一座由近四十具残缺不全的尸体堆砌而成的京观,就那么矗立在山谷的入口处,散发着浓烈的血腥和死亡气息。
神机营的士兵,默默地从京观旁走过。他们的脸上,没有恐惧,只有一种被激起的,冷漠的杀意。
战争已经剥去了它最后温情脉脉的面纱,露出了最原始,最残酷的獠牙。
这一次,李牧改变了阵型。
他将二百五十人,分成了五个部分。
最前面是五十名装备了短管霰弹铳和手斧的士兵,组成一个锋矢阵,负责破开前路,应对一切突发的近距离遭遇战。
霰弹铳,是格物学院的最新产品,枪管粗短,一次可以射出数十颗小钢珠,五十步内,威力惊人,是丛林近战的绝佳利器。
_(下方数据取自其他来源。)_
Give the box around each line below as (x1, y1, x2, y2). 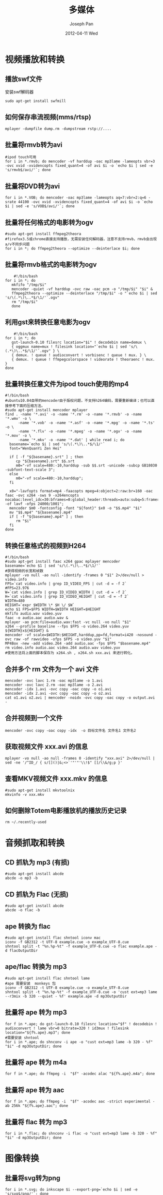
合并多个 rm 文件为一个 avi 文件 (5, 665, 99, 673)
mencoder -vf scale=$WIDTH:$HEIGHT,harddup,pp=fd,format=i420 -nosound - (5, 632, 158, 638)
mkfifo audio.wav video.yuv (5, 611, 62, 616)
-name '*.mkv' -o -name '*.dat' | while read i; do (17, 437, 125, 443)
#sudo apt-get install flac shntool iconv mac (5, 935, 101, 940)
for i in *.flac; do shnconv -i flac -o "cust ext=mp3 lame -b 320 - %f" (5, 1131, 158, 1136)
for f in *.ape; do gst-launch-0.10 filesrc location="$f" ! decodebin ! (5, 1021, 158, 1026)
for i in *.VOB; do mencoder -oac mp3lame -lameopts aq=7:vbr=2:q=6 (5, 196, 147, 200)
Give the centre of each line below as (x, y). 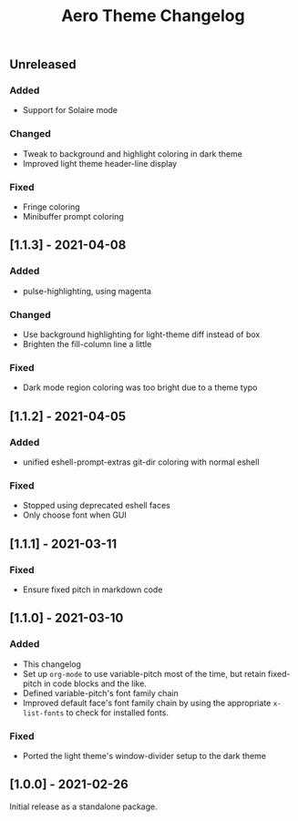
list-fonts (43, 713)
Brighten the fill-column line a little (87, 344)
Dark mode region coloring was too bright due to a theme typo (140, 387)
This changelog (52, 664)
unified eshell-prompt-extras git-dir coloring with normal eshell (141, 462)
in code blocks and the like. (96, 683)
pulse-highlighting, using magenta (87, 291)
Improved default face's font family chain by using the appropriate (147, 703)
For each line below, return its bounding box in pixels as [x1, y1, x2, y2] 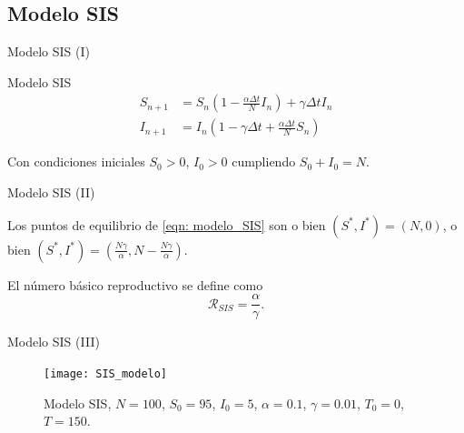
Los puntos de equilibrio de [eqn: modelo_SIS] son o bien [7, 215, 326, 234]
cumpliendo [232, 152, 296, 171]
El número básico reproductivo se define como [7, 275, 263, 294]
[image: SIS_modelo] [44, 367, 168, 380]
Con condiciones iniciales [7, 152, 145, 171]
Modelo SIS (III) [7, 332, 100, 351]
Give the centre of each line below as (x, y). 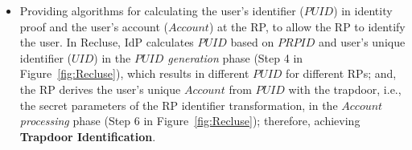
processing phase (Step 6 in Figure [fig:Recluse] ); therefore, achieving (190, 121)
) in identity (363, 10)
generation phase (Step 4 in (235, 57)
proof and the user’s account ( (94, 26)
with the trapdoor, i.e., (345, 89)
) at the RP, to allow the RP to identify (307, 26)
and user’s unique (362, 42)
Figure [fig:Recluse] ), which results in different (134, 73)
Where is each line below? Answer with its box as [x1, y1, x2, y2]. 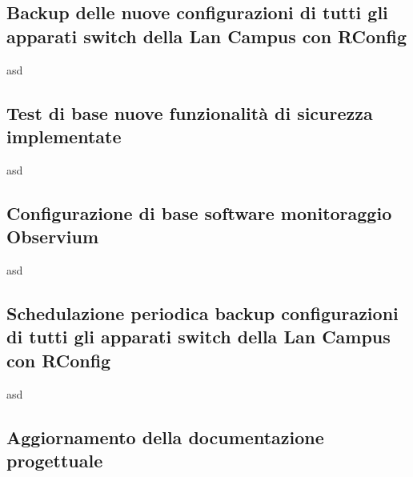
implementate [6, 123, 122, 148]
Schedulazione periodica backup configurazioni [6, 300, 399, 325]
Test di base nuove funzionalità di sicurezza [6, 100, 373, 125]
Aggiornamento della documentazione [6, 424, 324, 449]
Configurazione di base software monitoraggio [6, 200, 392, 225]
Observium [6, 224, 99, 249]
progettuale [6, 447, 103, 472]
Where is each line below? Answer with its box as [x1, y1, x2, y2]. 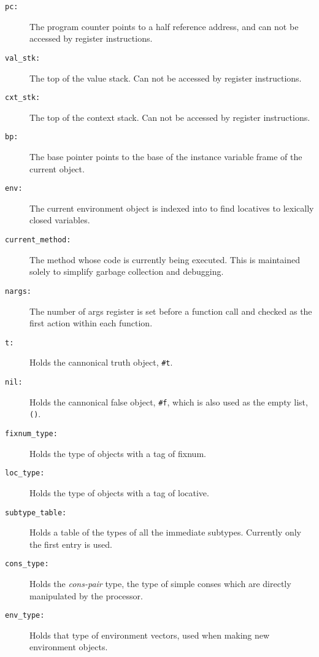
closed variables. [29, 213, 90, 226]
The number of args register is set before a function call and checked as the [29, 304, 312, 317]
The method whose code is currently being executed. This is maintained [29, 253, 300, 266]
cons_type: [5, 559, 49, 569]
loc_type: [5, 469, 45, 478]
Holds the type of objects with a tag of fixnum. [29, 447, 206, 459]
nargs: [5, 286, 31, 296]
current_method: [5, 236, 71, 245]
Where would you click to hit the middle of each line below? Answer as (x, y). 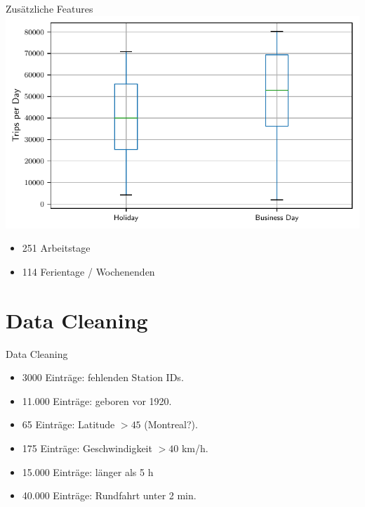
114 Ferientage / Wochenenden (88, 271)
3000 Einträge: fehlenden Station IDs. (103, 377)
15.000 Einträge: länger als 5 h (88, 471)
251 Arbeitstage (56, 248)
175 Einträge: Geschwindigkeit (87, 448)
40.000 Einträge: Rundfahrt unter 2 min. (109, 495)
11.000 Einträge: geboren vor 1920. (97, 400)
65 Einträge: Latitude (68, 424)
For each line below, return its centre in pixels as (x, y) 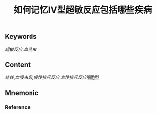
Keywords (21, 37)
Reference (18, 107)
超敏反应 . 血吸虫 (21, 49)
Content (18, 65)
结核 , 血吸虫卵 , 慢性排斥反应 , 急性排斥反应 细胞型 (52, 77)
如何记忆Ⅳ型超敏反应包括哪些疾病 (83, 10)
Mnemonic (22, 93)
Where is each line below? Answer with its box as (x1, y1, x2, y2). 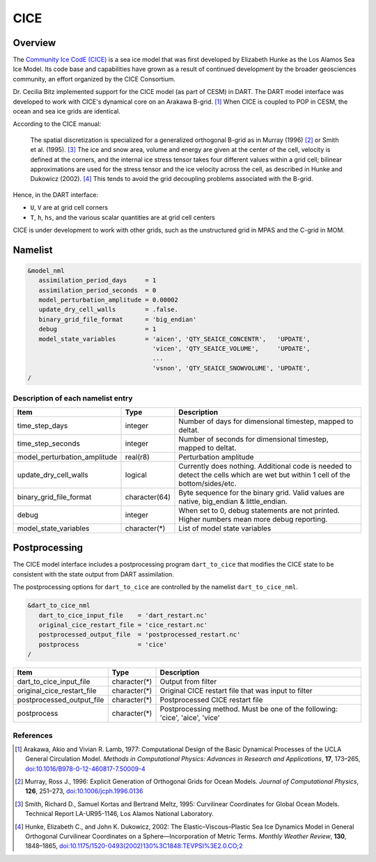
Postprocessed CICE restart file (159, 695, 263, 705)
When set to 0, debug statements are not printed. (178, 506, 340, 515)
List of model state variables (178, 523, 272, 533)
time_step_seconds (17, 439, 80, 448)
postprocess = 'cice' (38, 641, 167, 648)
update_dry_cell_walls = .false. (38, 306, 179, 313)
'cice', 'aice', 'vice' (159, 713, 221, 723)
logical (125, 470, 148, 480)
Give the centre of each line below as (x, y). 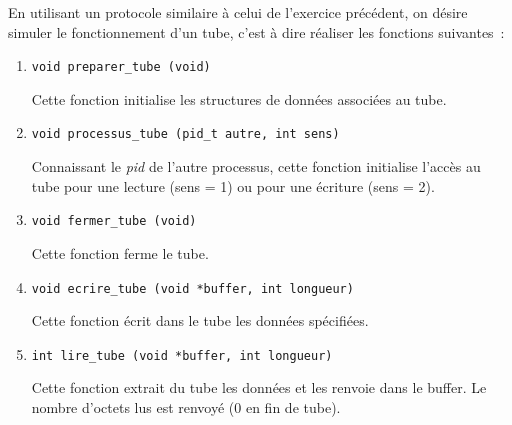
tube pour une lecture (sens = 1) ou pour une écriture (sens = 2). (233, 185)
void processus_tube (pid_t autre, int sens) (185, 134)
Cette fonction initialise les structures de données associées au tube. (239, 98)
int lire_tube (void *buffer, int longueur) (182, 355)
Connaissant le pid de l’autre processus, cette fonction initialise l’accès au (256, 166)
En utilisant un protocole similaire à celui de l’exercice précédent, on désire (238, 12)
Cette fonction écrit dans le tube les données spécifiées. (200, 320)
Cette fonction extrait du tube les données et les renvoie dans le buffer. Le (259, 387)
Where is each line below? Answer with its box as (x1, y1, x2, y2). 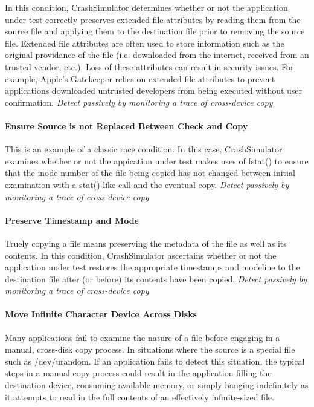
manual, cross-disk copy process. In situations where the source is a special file (5, 343, 295, 356)
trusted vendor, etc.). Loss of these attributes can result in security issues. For (5, 60, 294, 73)
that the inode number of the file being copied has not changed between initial (5, 166, 295, 179)
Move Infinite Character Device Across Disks (5, 308, 197, 321)
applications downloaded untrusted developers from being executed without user (5, 84, 303, 97)
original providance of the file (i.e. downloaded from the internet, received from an (5, 48, 309, 61)
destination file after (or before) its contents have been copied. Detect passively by (5, 272, 307, 285)
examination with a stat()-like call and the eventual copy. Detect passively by (5, 178, 289, 190)
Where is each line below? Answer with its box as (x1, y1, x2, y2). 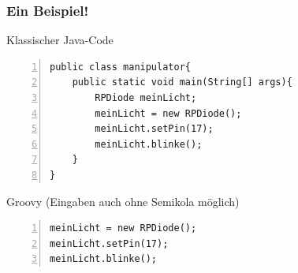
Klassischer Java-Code (6, 32, 114, 48)
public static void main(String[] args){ (72, 77, 292, 88)
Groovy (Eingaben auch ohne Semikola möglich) (6, 193, 240, 209)
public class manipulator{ (50, 61, 191, 73)
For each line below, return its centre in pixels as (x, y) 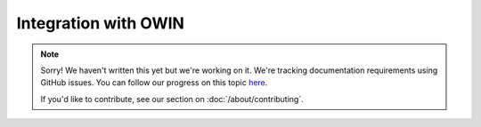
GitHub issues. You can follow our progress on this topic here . (154, 83)
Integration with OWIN (100, 23)
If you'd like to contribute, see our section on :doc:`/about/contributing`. (172, 99)
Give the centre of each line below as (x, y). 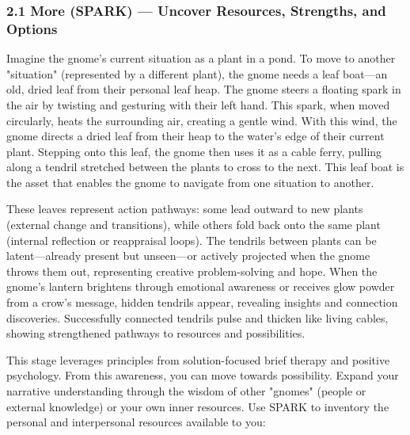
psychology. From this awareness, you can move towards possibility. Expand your (203, 375)
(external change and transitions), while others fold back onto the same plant (194, 225)
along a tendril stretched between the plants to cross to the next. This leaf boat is (205, 167)
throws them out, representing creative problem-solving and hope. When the (192, 271)
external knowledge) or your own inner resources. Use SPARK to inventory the (198, 406)
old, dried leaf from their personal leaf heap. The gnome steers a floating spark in (204, 89)
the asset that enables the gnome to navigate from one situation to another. (190, 182)
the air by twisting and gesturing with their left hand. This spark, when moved (198, 104)

在锋矢阵的两翼,各是七十五名手持标准遂发铳的士兵,他们排成两列松散的横队,可以随时向左右两翼,提供持续的火力支援。
最后,是五十名士兵,作为预备队和后卫,殿后而行。
整个队伍,像一只张开了双翼的钢铁猎鹰,开始以一种缓慢,却无比坚决的姿态,向着黑石山的深处,碾压而去。
“嗷。”
凄厉的嚎叫声,再次响起。
林间的阴影里,人影晃动。
这一次,匈奴人学聪明了。
他们不再进行集团冲锋,而是分散在山林各处,利用地形的掩护,从远处抛射弓箭和淬了毒的吹针。
咻!
一支冷箭,从一棵古树的树冠上射下,直取李牧的头颅。
李牧头也不抬,反手一刀,便将那支箭矢劈为两半。
“左前方,三十步,树冠!三发连射!”他甚至没有去看,只是根据箭矢射来的轨迹,便精准地下达了命令。
砰砰砰!
三名早已待命的士兵,几乎在同一时间,举铳,瞄准,射击。
动作行云流水,一气呵成。
树冠上,一声惨叫,一个黑影重重地摔了下来,胸口炸开三个血洞。
“继续前进。”李牧的声音,没有一丝波澜。
队伍继续向前。
不断有冷箭和吹针从暗处射来,但都被士兵们用盾牌挡住,或是被李牧身边经验丰富的亲兵提前预警。
而每一次攻击,都必然会招来神机营毫不留情的,精准而致命的火力反击。
砰!
一名躲在岩石后的匈奴弓箭手,刚刚探出半个脑袋,就被一发子弹掀飞了天灵盖。
砰砰!
两名试图从侧翼包抄的匈奴人,被翼侧的横队,一人一枪,干净利落地放倒。
这是一场狩猎。
一场现代军队,对原始部落的,降维打击。